:: EXERCISE DIRECTIONS ::
Filter the records below for the word "runner". Copy each line that holds it.

:: INPUT DATA ::

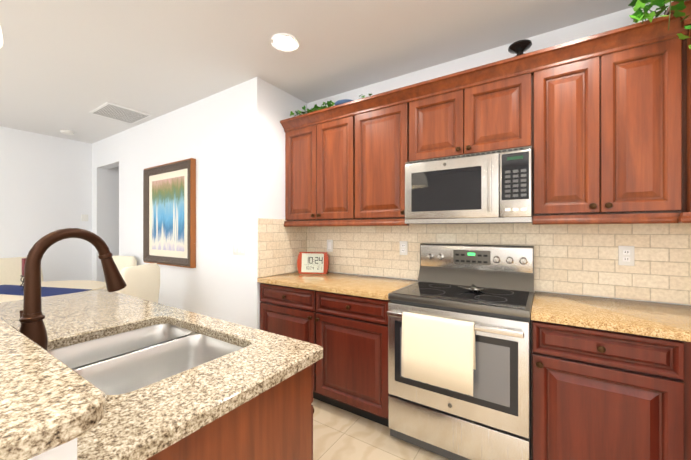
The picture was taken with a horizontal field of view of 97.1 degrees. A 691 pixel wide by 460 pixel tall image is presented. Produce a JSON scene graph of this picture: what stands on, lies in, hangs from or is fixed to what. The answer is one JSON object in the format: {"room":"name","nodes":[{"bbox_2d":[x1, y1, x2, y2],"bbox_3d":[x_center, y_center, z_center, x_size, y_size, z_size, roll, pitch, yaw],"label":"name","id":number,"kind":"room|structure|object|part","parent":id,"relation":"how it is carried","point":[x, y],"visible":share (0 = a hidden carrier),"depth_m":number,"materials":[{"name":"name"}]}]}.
{"room":"kitchen","nodes":[
{"label":"kitchen","id":0,"kind":"room"},
{"bbox_2d":[0,126,91,281],"bbox_3d":[-4.738,0.011,3.284,0.120,2.620,6.500,0,0,33],"label":"wall","id":1,"kind":"structure","parent":0,"point":[45,184],"depth_m":4.17,"materials":[{"name":"white paint"}]},
{"bbox_2d":[81,214,87,220],"bbox_3d":[-3.852,-0.178,4.509,0.019,0.100,0.080,0,0,33],"label":"thermostat","id":2,"kind":"object","parent":1,"relation":"attached to","point":[84,217],"visible":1,"depth_m":4.50,"materials":[{"name":"white plastic"}]},
{"bbox_2d":[108,166,118,255],"bbox_3d":[-3.213,0.013,5.268,0.100,2.620,1.510,0,0,33],"label":"wall","id":3,"kind":"structure","parent":0,"point":[113,209],"depth_m":4.66,"materials":[{"name":"white paint"}]},
{"bbox_2d":[92,81,245,325],"bbox_3d":[-2.323,0.012,3.659,3.510,2.620,0.208,0,0,33],"label":"wall","id":4,"kind":"structure","parent":0,"point":[208,133],"depth_m":3.15,"materials":[{"name":"white paint"}]},
{"bbox_3d":[-1.948,-0.169,3.329,1.000,1.100,0.066,0,0,33],"label":"painting","id":5,"kind":"part","parent":4,"relation":"part of"},
{"bbox_2d":[233,242,244,255],"bbox_3d":[-0.944,0.166,2.708,0.162,0.115,0.009,0,0,33],"label":"light switch","id":6,"kind":"object","parent":4,"relation":"attached to","point":[238,248],"visible":1,"depth_m":2.70,"materials":[{"name":"white plastic"}]},
{"bbox_2d":[245,77,306,329],"bbox_3d":[-0.634,0.011,2.899,0.150,2.620,0.650,0,0,33],"label":"wall","id":7,"kind":"structure","parent":0,"point":[269,107],"depth_m":2.65,"materials":[{"name":"white paint"}]},
{"bbox_2d":[257,218,308,277],"bbox_3d":[-0.575,0.153,2.845,0.008,0.503,0.616,0,0,33],"label":"tile backsplash","id":8,"kind":"structure","parent":7,"relation":"attached to","point":[279,246],"depth_m":2.78,"materials":[{"name":"tile"}]},
{"bbox_2d":[0,0,634,143],"bbox_3d":[-1.786,-1.330,1.294,7.400,0.060,6.800,0,0,33],"label":"ceiling","id":9,"kind":"structure","parent":0,"point":[70,65],"depth_m":2.15,"materials":[{"name":"white paint"}]},
{"bbox_2d":[0,27,2,47],"bbox_3d":[-1.172,-0.940,0.844,0.300,0.719,0.300,0,0,33],"label":"recessed light","id":10,"kind":"object","parent":9,"relation":"hanging from","point":[1,40],"visible":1,"depth_m":0.94,"materials":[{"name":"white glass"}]},
{"bbox_2d":[60,130,73,134],"bbox_3d":[-3.654,-1.280,4.010,0.136,0.034,0.136,0,0,33],"label":"smoke detector","id":11,"kind":"object","parent":9,"relation":"attached to","point":[67,132],"visible":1,"depth_m":3.98,"materials":[{"name":"white plastic"}]},
{"bbox_2d":[89,102,151,123],"bbox_3d":[-2.501,-1.292,3.398,0.500,0.013,0.420,0,0,33],"label":"ceiling vent","id":12,"kind":"object","parent":9,"relation":"in","point":[118,112],"visible":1,"depth_m":3.37,"materials":[{"name":"white metal"}]},
{"bbox_2d":[271,33,298,51],"bbox_3d":[-0.417,-1.293,2.108,0.189,0.011,0.189,0,0,-12],"label":"recessed light","id":13,"kind":"object","parent":9,"relation":"in","point":[286,42],"visible":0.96,"depth_m":2.08,"materials":[{"name":"white"}]},
{"bbox_2d":[311,398,449,459],"bbox_3d":[-1.786,1.350,1.292,7.400,0.060,6.800,0,0,33],"label":"floor","id":14,"kind":"structure","parent":0,"point":[340,434],"depth_m":1.91,"materials":[{"name":"tile"}]},
{"bbox_2d":[0,257,42,284],"bbox_3d":[-3.637,0.815,3.453,0.565,0.988,0.500,0,0,23],"label":"chair","id":15,"kind":"object","parent":14,"relation":"on","point":[10,270],"visible":0.12,"depth_m":3.49,"materials":[{"name":"beige fabric"}]},
{"bbox_2d":[0,280,105,302],"bbox_3d":[-3.020,0.946,2.877,1.200,0.750,1.200,0,0,33],"label":"dining table","id":16,"kind":"object","parent":14,"relation":"on","point":[87,284],"visible":0.1,"depth_m":3.14,"materials":[{"name":"beige wood"}]},
{"bbox_2d":[0,285,23,295],"bbox_3d":[-3.152,0.569,2.900,0.828,0.005,0.345,0,0,13],"label":"table runner","id":17,"kind":"object","parent":16,"relation":"on","point":[17,290],"depth_m":2.86,"materials":[{"name":"blue fabric"}]},
{"bbox_2d":[20,258,25,290],"bbox_3d":[-2.993,0.417,2.883,0.110,0.300,0.110,0,0,33],"label":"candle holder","id":18,"kind":"object","parent":17,"relation":"on","point":[23,264],"visible":0.15,"depth_m":2.85,"materials":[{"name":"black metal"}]},
{"bbox_2d":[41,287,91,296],"bbox_3d":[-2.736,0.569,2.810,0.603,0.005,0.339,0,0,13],"label":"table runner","id":19,"kind":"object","parent":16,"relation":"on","point":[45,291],"depth_m":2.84,"materials":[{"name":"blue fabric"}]},
{"bbox_2d":[104,256,136,289],"bbox_3d":[-2.835,0.816,3.535,0.500,0.988,0.565,0,0,23],"label":"chair","id":20,"kind":"object","parent":14,"relation":"on","point":[121,262],"visible":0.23,"depth_m":3.69,"materials":[{"name":"beige fabric"}]},
{"bbox_2d":[116,263,159,302],"bbox_3d":[-2.105,0.815,2.798,0.565,0.988,0.500,0,0,5],"label":"chair","id":21,"kind":"object","parent":14,"relation":"on","point":[142,281],"visible":0.29,"depth_m":2.76,"materials":[{"name":"beige fabric"}]},
{"bbox_2d":[0,289,322,459],"bbox_3d":[-1.095,0.803,1.267,1.925,1.034,0.814,0,0,33],"label":"kitchen island","id":22,"kind":"object","parent":14,"relation":"on","point":[106,375],"depth_m":0.98,"materials":[{"name":"beige stone"}]},
{"bbox_2d":[0,313,119,459],"bbox_3d":[-1.352,0.268,0.842,2.120,0.036,0.460,0,0,33],"label":"island countertop","id":23,"kind":"structure","parent":22,"relation":"on","point":[48,404],"depth_m":0.47,"materials":[{"name":"beige stone"}]},
{"bbox_2d":[19,228,126,350],"bbox_3d":[-0.890,0.199,1.016,0.125,0.411,0.295,0,0,33],"label":"faucet","id":24,"kind":"object","parent":23,"relation":"on","point":[32,327],"visible":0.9,"depth_m":0.91,"materials":[{"name":"brown metal"}]},
{"bbox_2d":[260,283,389,426],"bbox_3d":[-0.056,0.883,2.532,1.214,0.876,0.628,0,0,33],"label":"base cabinet","id":25,"kind":"object","parent":14,"relation":"on","point":[351,375],"depth_m":2.15,"materials":[{"name":"brown wood"}]},
{"bbox_2d":[257,271,417,299],"bbox_3d":[-0.063,0.425,2.520,1.215,0.036,0.640,0,0,33],"label":"countertop","id":26,"kind":"structure","parent":25,"relation":"on","point":[376,287],"depth_m":2.36,"materials":[{"name":"beige stone"}]},
{"bbox_2d":[297,252,328,273],"bbox_3d":[-0.303,0.306,2.851,0.300,0.199,0.060,0,0,9],"label":"clock","id":27,"kind":"object","parent":26,"relation":"on","point":[312,262],"visible":1,"depth_m":2.83,"materials":[{"name":"red plastic"}]},
{"bbox_2d":[387,243,533,459],"bbox_3d":[0.736,0.714,1.934,0.762,1.214,0.742,0,0,33],"label":"range","id":28,"kind":"object","parent":14,"relation":"on","point":[459,351],"visible":1,"depth_m":1.69,"materials":[{"name":"grey metal"}]},
{"bbox_2d":[401,312,475,395],"bbox_3d":[0.504,0.663,1.686,0.390,0.365,0.072,0,0,33],"label":"towel","id":29,"kind":"object","parent":28,"relation":"hanging from","point":[439,348],"depth_m":1.65,"materials":[{"name":"beige fabric"}]},
{"bbox_3d":[0.844,0.380,1.980,0.216,0.027,0.216,0,0,33],"label":"dish","id":30,"kind":"part","parent":28,"relation":"part of","materials":[{"name":"silver metal"}]},
{"bbox_2d":[531,320,690,459],"bbox_3d":[1.318,0.882,1.633,0.534,0.876,0.628,0,0,33],"label":"base cabinet","id":31,"kind":"object","parent":14,"relation":"on","point":[597,394],"depth_m":1.36,"materials":[{"name":"brown wood"}]},
{"bbox_2d":[531,291,690,341],"bbox_3d":[1.417,0.424,1.044,1.347,0.036,1.490,0,0,33],"label":"countertop","id":32,"kind":"structure","parent":31,"relation":"on","point":[661,320],"depth_m":1.47,"materials":[{"name":"beige stone"}]},
{"bbox_2d":[307,1,690,305],"bbox_3d":[1.025,0.011,2.275,3.610,2.620,0.120,0,0,33],"label":"wall","id":33,"kind":"structure","parent":0,"point":[606,23],"depth_m":2.17,"materials":[{"name":"white paint"}]},
{"bbox_2d":[284,108,355,223],"bbox_3d":[-0.163,-0.514,2.785,0.760,0.870,0.323,0,0,33],"label":"upper cabinet","id":34,"kind":"object","parent":33,"relation":"attached to","point":[320,153],"depth_m":2.62,"materials":[{"name":"brown wood"}]},
{"bbox_2d":[290,100,334,116],"bbox_3d":[-0.281,-1.073,2.736,0.505,0.095,0.149,0,0,33],"label":"ivy","id":35,"kind":"object","parent":34,"relation":"on","point":[316,107],"visible":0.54,"depth_m":2.71,"materials":[{"name":"green plant"}]},
{"bbox_2d":[356,96,407,223],"bbox_3d":[0.346,-0.514,2.452,0.457,0.870,0.323,0,0,33],"label":"upper cabinet","id":36,"kind":"object","parent":33,"relation":"attached to","point":[382,128],"depth_m":2.31,"materials":[{"name":"brown wood"}]},
{"bbox_2d":[335,99,353,105],"bbox_3d":[0.006,-1.025,2.535,0.196,0.038,0.196,0,0,33],"label":"decorative bowl","id":37,"kind":"object","parent":36,"relation":"on","point":[338,102],"visible":0.23,"depth_m":2.46,"materials":[{"name":"blue ceramic"}]},
{"bbox_2d":[408,64,535,161],"bbox_3d":[0.856,-0.714,2.118,0.762,0.470,0.323,0,0,33],"label":"upper cabinet","id":38,"kind":"object","parent":33,"relation":"attached to","point":[495,111],"depth_m":1.95,"materials":[{"name":"brown wood"}]},
{"bbox_2d":[405,146,532,223],"bbox_3d":[0.826,-0.260,2.071,0.756,0.429,0.432,0,0,33],"label":"microwave","id":39,"kind":"object","parent":38,"relation":"attached to","point":[493,187],"visible":1,"depth_m":1.89,"materials":[{"name":"grey metal"}]},
{"bbox_2d":[309,223,690,304],"bbox_3d":[1.002,0.152,2.213,3.340,0.503,0.008,0,0,33],"label":"tile backsplash","id":40,"kind":"structure","parent":33,"relation":"attached to","point":[580,259],"depth_m":1.95,"materials":[{"name":"tile"}]},
{"bbox_2d":[327,240,332,251],"bbox_3d":[-0.153,0.151,2.958,0.070,0.115,0.009,0,0,33],"label":"light switch","id":41,"kind":"object","parent":40,"relation":"attached to","point":[329,245],"visible":1,"depth_m":2.95,"materials":[{"name":"white plastic"}]},
{"bbox_2d":[400,241,407,254],"bbox_3d":[0.483,0.151,2.542,0.070,0.115,0.009,0,0,33],"label":"electrical outlet","id":42,"kind":"object","parent":40,"relation":"attached to","point":[403,247],"visible":1,"depth_m":2.54,"materials":[{"name":"white plastic"}]},
{"bbox_2d":[618,246,633,265],"bbox_3d":[1.642,0.150,1.784,0.070,0.115,0.009,0,0,33],"label":"electrical outlet","id":43,"kind":"object","parent":40,"relation":"attached to","point":[625,255],"visible":1,"depth_m":1.78,"materials":[{"name":"white plastic"}]},
{"bbox_2d":[528,4,690,219],"bbox_3d":[1.436,-0.558,1.739,0.624,0.956,0.323,0,0,33],"label":"upper cabinet","id":44,"kind":"object","parent":33,"relation":"attached to","point":[600,123],"depth_m":1.58,"materials":[{"name":"brown wood"}]},
{"bbox_2d":[508,39,531,56],"bbox_3d":[1.096,-1.085,1.918,0.132,0.157,0.132,0,0,33],"label":"bowl","id":45,"kind":"object","parent":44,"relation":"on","point":[519,47],"visible":0.5,"depth_m":1.89,"materials":[{"name":"black ceramic"}]},
{"bbox_2d":[672,12,690,219],"bbox_3d":[1.986,-0.530,1.352,0.747,0.900,0.368,0,0,33],"label":"upper cabinet","id":46,"kind":"object","parent":33,"relation":"attached to","point":[685,53],"depth_m":1.45,"materials":[{"name":"brown wood"}]},
{"bbox_2d":[628,0,690,48],"bbox_3d":[1.688,-0.967,1.356,0.686,0.438,0.405,0,0,33],"label":"ivy","id":47,"kind":"object","parent":46,"relation":"on","point":[638,14],"visible":0.98,"depth_m":1.38,"materials":[{"name":"green plant"}]}
]}

:: RESPONSE FOR THIS EXERCISE ::
{"bbox_2d":[0,285,23,295],"bbox_3d":[-3.152,0.569,2.900,0.828,0.005,0.345,0,0,13],"label":"table runner","id":17,"kind":"object","parent":16,"relation":"on","point":[17,290],"depth_m":2.86,"materials":[{"name":"blue fabric"}]},
{"bbox_2d":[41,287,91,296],"bbox_3d":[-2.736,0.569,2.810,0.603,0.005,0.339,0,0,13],"label":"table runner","id":19,"kind":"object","parent":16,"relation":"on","point":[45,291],"depth_m":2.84,"materials":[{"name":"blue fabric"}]},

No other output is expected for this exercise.